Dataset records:

+--

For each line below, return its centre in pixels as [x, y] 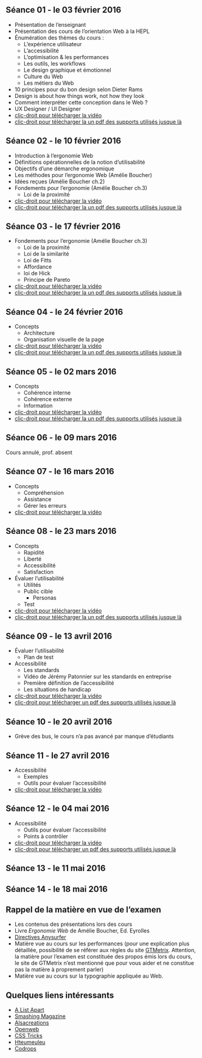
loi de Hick [37, 273]
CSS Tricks [29, 1036]
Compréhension [44, 492]
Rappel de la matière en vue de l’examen [84, 909]
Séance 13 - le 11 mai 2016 [56, 868]
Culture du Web [43, 76]
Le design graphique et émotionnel [67, 70]
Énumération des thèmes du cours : [59, 37]
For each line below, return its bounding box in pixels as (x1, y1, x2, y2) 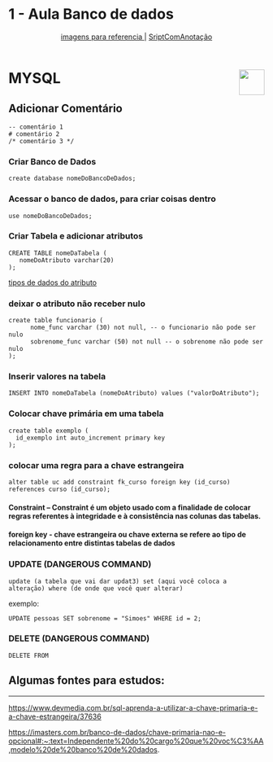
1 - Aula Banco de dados (8, 5, 175, 24)
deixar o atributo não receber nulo (8, 298, 146, 309)
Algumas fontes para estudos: (8, 673, 165, 688)
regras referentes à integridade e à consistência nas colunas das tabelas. (8, 510, 262, 521)
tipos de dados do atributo (8, 278, 97, 287)
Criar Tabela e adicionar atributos (8, 230, 144, 242)
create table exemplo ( (8, 427, 89, 435)
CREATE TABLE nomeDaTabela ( (8, 249, 107, 257)
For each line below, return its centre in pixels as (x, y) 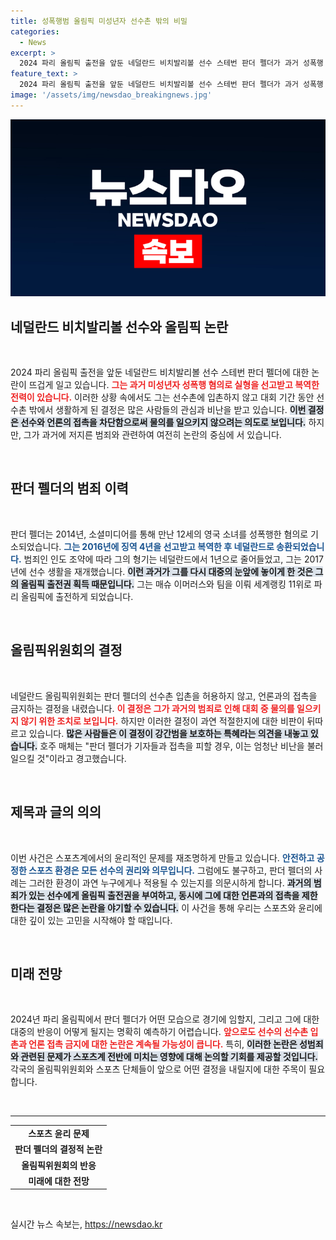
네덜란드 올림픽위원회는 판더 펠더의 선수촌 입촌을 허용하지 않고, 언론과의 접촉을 (164, 696)
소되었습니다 (35, 546)
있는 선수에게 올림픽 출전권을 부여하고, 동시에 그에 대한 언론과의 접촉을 (164, 895)
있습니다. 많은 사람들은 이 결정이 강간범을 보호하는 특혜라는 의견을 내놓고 (168, 733)
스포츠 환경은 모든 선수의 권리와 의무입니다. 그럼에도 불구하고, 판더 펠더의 (170, 870)
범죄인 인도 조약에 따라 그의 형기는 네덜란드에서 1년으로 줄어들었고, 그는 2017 (173, 559)
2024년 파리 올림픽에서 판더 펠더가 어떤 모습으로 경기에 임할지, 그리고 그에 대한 (165, 1019)
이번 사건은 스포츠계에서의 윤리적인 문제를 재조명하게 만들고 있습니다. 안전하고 (162, 857)
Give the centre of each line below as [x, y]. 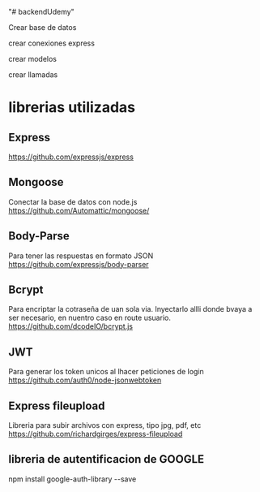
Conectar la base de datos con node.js [73, 201]
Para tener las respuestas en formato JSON [81, 256]
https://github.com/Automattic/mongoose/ [79, 210]
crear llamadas [33, 75]
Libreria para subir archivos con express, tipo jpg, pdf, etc [105, 425]
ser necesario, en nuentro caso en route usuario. [90, 318]
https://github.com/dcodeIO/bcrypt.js [71, 326]
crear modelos [32, 59]
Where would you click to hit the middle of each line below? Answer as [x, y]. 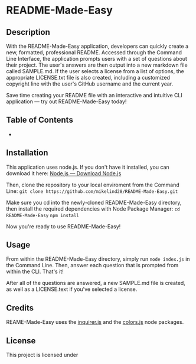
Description [28, 32]
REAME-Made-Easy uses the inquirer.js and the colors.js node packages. [95, 322]
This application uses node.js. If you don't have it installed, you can [88, 167]
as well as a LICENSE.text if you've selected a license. [72, 289]
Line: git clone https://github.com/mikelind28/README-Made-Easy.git [92, 191]
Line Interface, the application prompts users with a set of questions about [97, 59]
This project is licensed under [42, 355]
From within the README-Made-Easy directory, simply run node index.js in [98, 259]
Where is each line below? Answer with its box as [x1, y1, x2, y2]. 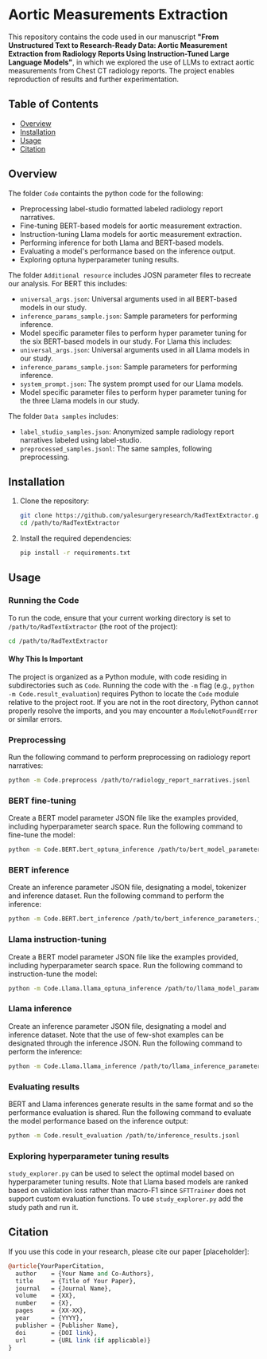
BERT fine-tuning [8, 795, 77, 806]
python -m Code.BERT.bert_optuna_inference [8, 845, 155, 854]
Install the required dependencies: [19, 534, 133, 543]
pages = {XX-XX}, [15, 1306, 87, 1315]
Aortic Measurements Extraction [8, 6, 229, 24]
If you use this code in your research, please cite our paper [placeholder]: [8, 1247, 250, 1256]
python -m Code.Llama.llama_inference [8, 1062, 137, 1070]
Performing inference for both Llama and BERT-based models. [19, 238, 224, 247]
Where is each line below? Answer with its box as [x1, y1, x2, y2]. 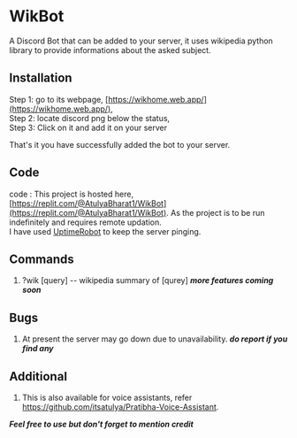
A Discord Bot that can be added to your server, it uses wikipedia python [9, 35, 274, 46]
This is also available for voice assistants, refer [21, 392, 193, 403]
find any [21, 343, 55, 354]
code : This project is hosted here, [9, 188, 134, 199]
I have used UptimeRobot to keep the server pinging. [9, 226, 202, 236]
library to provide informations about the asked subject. [9, 44, 211, 55]
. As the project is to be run [166, 207, 265, 218]
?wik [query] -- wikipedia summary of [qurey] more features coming [21, 275, 274, 286]

+--

Print an exact copy of the lines above, from the one containing "https://github.com/dcodeIO/bcrypt.js [71, 326]" through the one containing "BERT fine-tuning [8, 795, 77, 806]", and leave out the pictures.

Answer box:
https://github.com/dcodeIO/bcrypt.js [71, 326]
crear modelos [32, 59]
Where would you click to hit the middle of each line below? Answer as [x, y]. 
Description [28, 32]
REAME-Made-Easy uses the inquirer.js and the colors.js node packages. [95, 322]
This application uses node.js. If you don't have it installed, you can [88, 167]
as well as a LICENSE.text if you've selected a license. [72, 289]
Line: git clone https://github.com/mikelind28/README-Made-Easy.git [92, 191]
Line Interface, the application prompts users with a set of questions about [97, 59]
This project is licensed under [42, 355]
From within the README-Made-Easy directory, simply run node index.js in [98, 259]
Where is each line below? Answer with its box as [x1, y1, x2, y2]. 
BERT fine-tuning [8, 795, 77, 806]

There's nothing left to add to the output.